Sun Dec 4 10:00:42 CET 2005

On Fri, 2 Dec 2005, Alain RICHARD wrote:

> I have submitted a bug report and the corresponding patch report for some
> issues in openswan 2.4.4.

Thank you. I noticed the bug report, and I do intend to fix some of the issues
you reported.

> - the rpm spec file is missing folders needed for x509 support
> (/etc/ipsec.d/{aacerts,cacerts,certs,crls,ocspcerts,private})

Not all of those are supported by the X.509 patch that is included in openswan,
but you are right that we could create those directories.

> - OCSP support is not correctly built because pluto makefile is missing some
> definitions

You mean the ones listed below? ldap, curl and threads? Or is there more?

> - the rpm spec file do not ask for LDAP, CURL and THREADS support that are
> needed for OCSP support. As the Redhat and Fedora projects addressed by this
> spec file do support all theses three functionalities, I have enabled them per
> default.

The reason those are not enabled by default is that pluto is not thread safe,
and we do not wish to enable threads on pluto when it is not needed.
(on a Makefile level, they are not enabled per default also because some embedded
 Linux machines do not support threading at all)

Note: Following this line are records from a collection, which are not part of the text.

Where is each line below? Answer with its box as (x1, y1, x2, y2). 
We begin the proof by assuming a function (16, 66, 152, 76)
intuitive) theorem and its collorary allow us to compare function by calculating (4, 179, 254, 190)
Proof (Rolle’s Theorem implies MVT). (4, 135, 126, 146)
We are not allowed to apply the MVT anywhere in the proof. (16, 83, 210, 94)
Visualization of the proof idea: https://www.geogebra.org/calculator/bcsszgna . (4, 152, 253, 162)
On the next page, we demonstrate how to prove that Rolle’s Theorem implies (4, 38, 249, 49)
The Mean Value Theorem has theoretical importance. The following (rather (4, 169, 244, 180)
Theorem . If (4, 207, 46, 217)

> - openswan may be built with some weak stuff (as far as security is concerned)
> : DH group 1, Single DES and Null ESP encryption. Per default theses
> functionnalities are not built, but there is a flag (USE_WEAKSTUFF) that
> currently enables DH1 and you may add #defines to built the other two
> functionnalities. I propose that USE_WEAKSTUFF cover also the built of 1DES
> and NULL_ESP.

1DES and NULL_ESP is not weak, it is not real. It is further enabled by setting
the USE_NOCRYPTO flags to signify that you know you are running with "no
cryptography". We firmly believe 1DES to be equal to "no cryptography".
Therefor we do wish to make such false security easilly available to people.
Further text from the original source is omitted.